------ Given data
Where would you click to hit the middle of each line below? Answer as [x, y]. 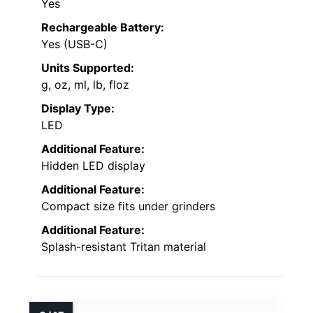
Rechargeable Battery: [103, 27]
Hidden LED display [93, 165]
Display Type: [78, 108]
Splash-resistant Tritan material [124, 246]
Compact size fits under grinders [128, 206]
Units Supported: [88, 67]
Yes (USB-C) [74, 44]
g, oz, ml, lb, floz [85, 84]
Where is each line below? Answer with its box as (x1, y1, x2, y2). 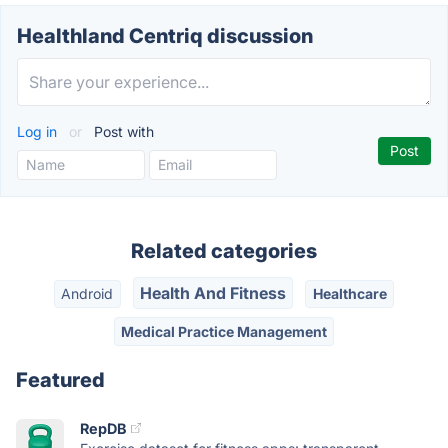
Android (61, 285, 114, 303)
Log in (17, 123, 61, 140)
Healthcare (312, 285, 387, 303)
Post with (90, 123, 154, 140)
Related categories (131, 239, 317, 263)
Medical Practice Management (121, 322, 327, 340)
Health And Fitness (140, 283, 286, 304)
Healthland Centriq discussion (17, 24, 313, 48)
------------
■ **What is needed**:
Set down all of the data word for word; no pictures belong in it.

■ **Answer to the exercise**:
Where would you click to hit the middle of each line below? Answer as [x, y]. 
Rechargeable Battery: [103, 27]
Hidden LED display [93, 165]
Display Type: [78, 108]
Splash-resistant Tritan material [124, 246]
Compact size fits under grinders [128, 206]
Units Supported: [88, 67]
Yes (USB-C) [74, 44]
g, oz, ml, lb, floz [85, 84]
Where is each line below? Answer with its box as (x1, y1, x2, y2). 
Android (61, 285, 114, 303)
Log in (17, 123, 61, 140)
Healthcare (312, 285, 387, 303)
Post with (90, 123, 154, 140)
Related categories (131, 239, 317, 263)
Medical Practice Management (121, 322, 327, 340)
Health And Fitness (140, 283, 286, 304)
Healthland Centriq discussion (17, 24, 313, 48)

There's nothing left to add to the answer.